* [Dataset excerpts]
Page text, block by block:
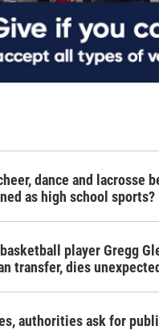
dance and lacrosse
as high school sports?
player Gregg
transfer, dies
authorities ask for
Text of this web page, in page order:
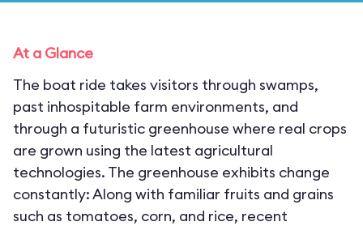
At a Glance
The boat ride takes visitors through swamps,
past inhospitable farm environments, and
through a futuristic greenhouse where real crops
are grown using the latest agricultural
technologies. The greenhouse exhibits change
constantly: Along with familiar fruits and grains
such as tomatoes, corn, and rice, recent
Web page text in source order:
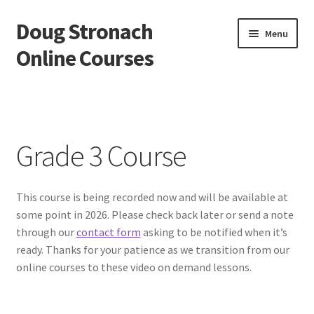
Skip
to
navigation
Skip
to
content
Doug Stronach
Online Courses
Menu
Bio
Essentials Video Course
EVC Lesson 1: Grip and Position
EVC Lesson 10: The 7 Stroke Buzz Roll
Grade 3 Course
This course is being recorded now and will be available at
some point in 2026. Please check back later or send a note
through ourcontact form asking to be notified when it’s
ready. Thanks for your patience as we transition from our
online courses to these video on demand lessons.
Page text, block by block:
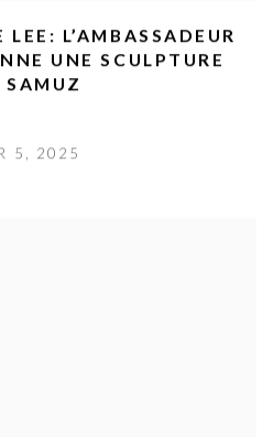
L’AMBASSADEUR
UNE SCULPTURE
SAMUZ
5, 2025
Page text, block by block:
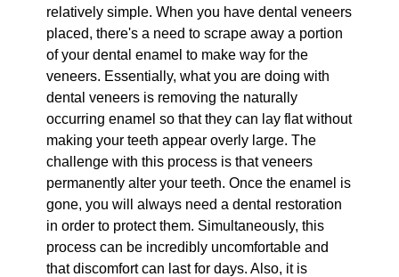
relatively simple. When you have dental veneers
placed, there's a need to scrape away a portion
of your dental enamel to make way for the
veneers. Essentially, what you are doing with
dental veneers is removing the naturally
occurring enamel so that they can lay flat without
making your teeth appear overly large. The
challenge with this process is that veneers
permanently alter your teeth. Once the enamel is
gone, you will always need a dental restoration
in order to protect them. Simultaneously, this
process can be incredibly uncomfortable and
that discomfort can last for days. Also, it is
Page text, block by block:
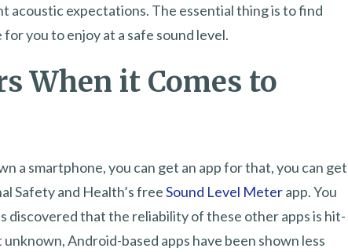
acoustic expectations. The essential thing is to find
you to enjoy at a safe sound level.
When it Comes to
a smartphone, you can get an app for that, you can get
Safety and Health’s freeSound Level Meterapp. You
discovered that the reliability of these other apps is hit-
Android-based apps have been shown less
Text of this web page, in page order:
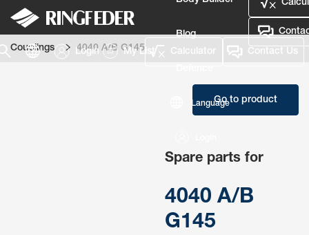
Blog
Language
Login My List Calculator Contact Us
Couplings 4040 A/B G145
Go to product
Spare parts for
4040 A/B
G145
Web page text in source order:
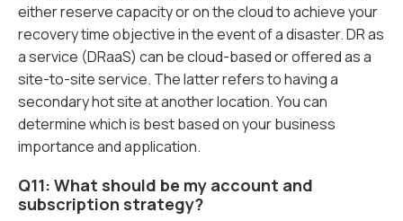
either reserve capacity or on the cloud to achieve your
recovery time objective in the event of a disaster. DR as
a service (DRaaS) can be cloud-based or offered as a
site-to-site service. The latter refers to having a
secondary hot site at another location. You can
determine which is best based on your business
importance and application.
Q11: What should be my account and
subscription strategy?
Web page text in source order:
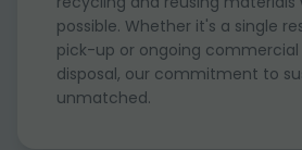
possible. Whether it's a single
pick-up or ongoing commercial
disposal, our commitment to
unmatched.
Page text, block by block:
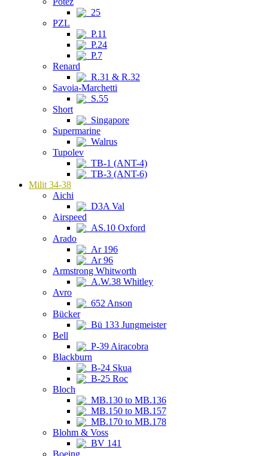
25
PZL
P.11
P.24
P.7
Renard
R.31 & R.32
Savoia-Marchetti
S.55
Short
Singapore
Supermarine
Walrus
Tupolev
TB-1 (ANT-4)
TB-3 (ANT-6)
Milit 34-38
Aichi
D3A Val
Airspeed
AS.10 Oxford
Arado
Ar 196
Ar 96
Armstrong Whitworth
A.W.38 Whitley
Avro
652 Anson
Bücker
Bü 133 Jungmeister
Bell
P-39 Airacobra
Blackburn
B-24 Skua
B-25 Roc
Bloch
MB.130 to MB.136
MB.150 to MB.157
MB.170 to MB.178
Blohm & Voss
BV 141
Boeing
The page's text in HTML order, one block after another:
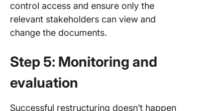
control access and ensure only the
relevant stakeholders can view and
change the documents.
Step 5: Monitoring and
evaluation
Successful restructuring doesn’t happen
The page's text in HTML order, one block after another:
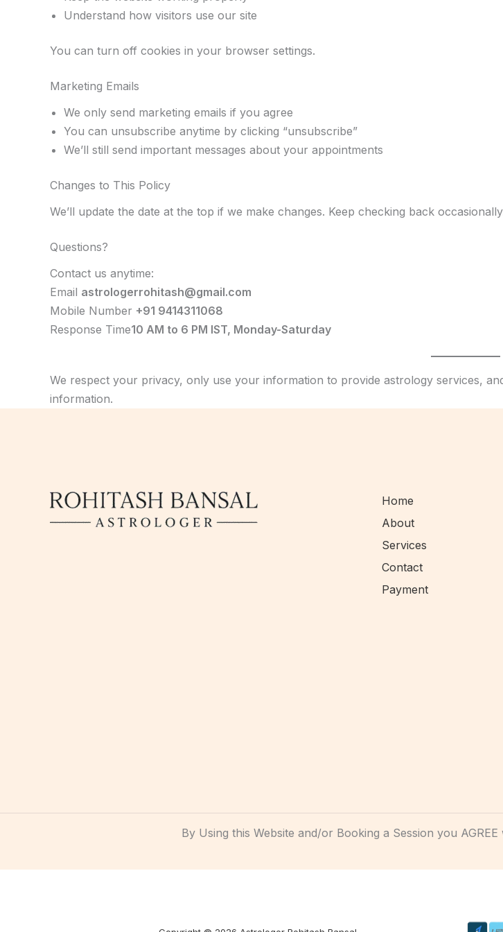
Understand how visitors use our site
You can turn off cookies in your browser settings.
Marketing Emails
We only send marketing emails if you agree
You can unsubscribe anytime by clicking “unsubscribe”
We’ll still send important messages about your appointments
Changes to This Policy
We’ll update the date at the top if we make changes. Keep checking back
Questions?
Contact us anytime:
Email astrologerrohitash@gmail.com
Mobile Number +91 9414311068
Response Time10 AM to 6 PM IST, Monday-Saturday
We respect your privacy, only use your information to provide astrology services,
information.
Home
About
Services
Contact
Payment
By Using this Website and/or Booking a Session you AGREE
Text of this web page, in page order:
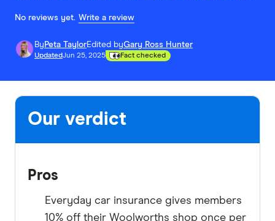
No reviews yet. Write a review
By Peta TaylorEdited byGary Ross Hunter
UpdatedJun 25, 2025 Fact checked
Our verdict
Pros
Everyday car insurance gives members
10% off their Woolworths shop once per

* [Work request]
Where a line in the records above contains the string "information", copy that line.

* [Output]
We respect your privacy, only use your information to provide astrology services,
information.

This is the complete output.